— LISTED RECORDS —
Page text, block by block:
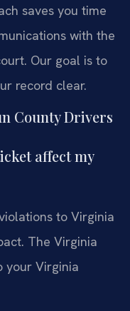
saves you time
with the
Our goal is to
record clear.
County Drivers
affect my
to Virginia
The Virginia
your Virginia
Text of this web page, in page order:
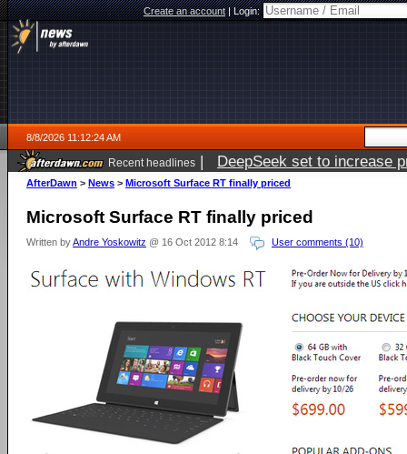
Create an account|Login:
8/8/2026 11:12:24 AM
Recent headlines | DeepSeek set to increase
AfterDawn > News > Microsoft Surface RT finally priced
Microsoft Surface RT finally priced
Written byAndre Yoskowitz @ 16 Oct 2012 8:14 User comments (10)
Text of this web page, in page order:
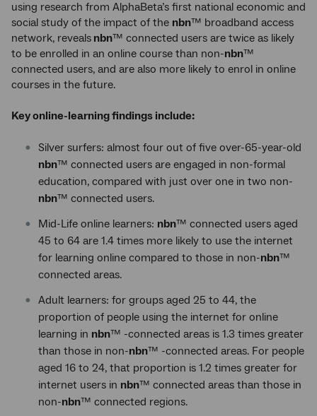
using research from AlphaBeta’s first national economic and
social study of the impact of the nbn™ broadband access
network, reveals nbn™ connected users are twice as likely
to be enrolled in an online course than non-nbn™
connected users, and are also more likely to enrol in online
courses in the future.
Key online-learning findings include:
Silver surfers: almost four out of five over-65-year-old
nbn™ connected users are engaged in non-formal
education, compared with just over one in two non-
nbn™ connected users.
Mid-Life online learners: nbn™ connected users aged
45 to 64 are 1.4 times more likely to use the internet
for learning online compared to those in non-nbn™
connected areas.
Adult learners: for groups aged 25 to 44, the
proportion of people using the internet for online
learning in nbn™ -connected areas is 1.3 times greater
than those in non-nbn™ -connected areas. For people
aged 16 to 24, that proportion is 1.2 times greater for
internet users in nbn™ connected areas than those in
non-nbn™ connected regions.
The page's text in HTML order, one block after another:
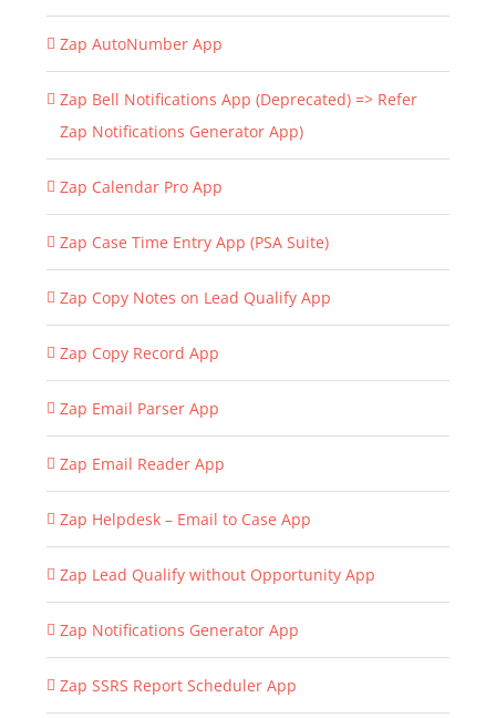
Zap AutoNumber App
Zap Bell Notifications App (Deprecated) => Refer
Zap Notifications Generator App)
Zap Calendar Pro App
Zap Case Time Entry App (PSA Suite)
Zap Copy Notes on Lead Qualify App
Zap Copy Record App
Zap Email Parser App
Zap Email Reader App
Zap Helpdesk – Email to Case App
Zap Lead Qualify without Opportunity App
Zap Notifications Generator App
Zap SSRS Report Scheduler App
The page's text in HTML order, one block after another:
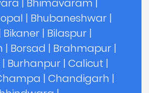
| Bhimavaram |
| Bhubaneshwar |
Bikaner | Bilaspur |
| Borsad | Brahmapur |
| Burhanpur | Calicut |
| Chandigarh |
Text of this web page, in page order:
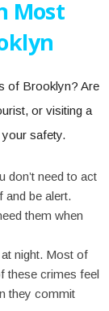
Most
of Brooklyn? Are
or visiting a
safety.
don’t need to act
and be alert.
them when
night. Most of
these crimes feel
they commit
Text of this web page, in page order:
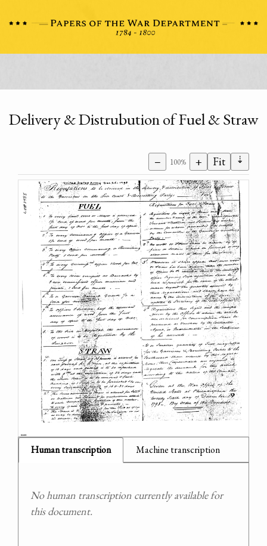
Delivery & Distrubution of Fuel & Straw
− 100% + Fit ⇣
Human transcription Machine transcription
No human transcription currently available for
this document.
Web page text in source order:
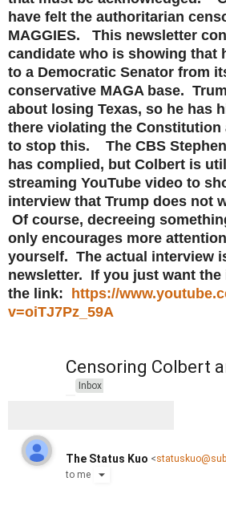
have felt the authoritarian
MAGGIES. This newsletter
candidate who is showing that
to a Democratic Senator from
conservative MAGA base.
about losing Texas, so he has
there violating the Constitution
to stop this. The CBS
has complied, but Colbert is
streaming YouTube video to
interview that Trump does not
Of course, decreeing
only encourages more
yourself. The actual interview
newsletter. If you just want
the link:
https://
v=oiTJ7Pz_59A
Censoring Colbert
Inbox
The Status Kuo <
to me
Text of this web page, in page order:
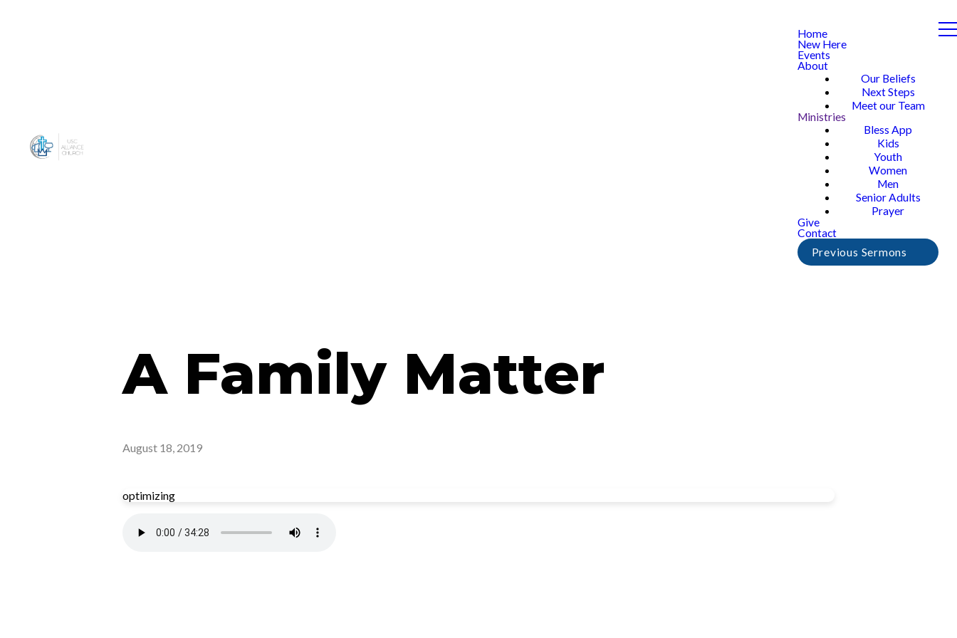
Home
New Here
Events
About
Our Beliefs
Next Steps
Meet our Team
Ministries
Bless App
Kids
Youth
Women
Men
Senior Adults
Prayer
Give
Contact
Previous Sermons
A Family Matter
August 18, 2019
optimizing
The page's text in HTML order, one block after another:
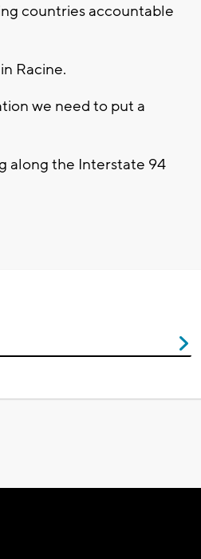
countries accountable
Racine.
we need to put a
along the Interstate 94

— WHAT YOU WILL DO —
The expected answer is one number: how many lines of the material contain the word "learners".

— EXERCISE ANSWER —
2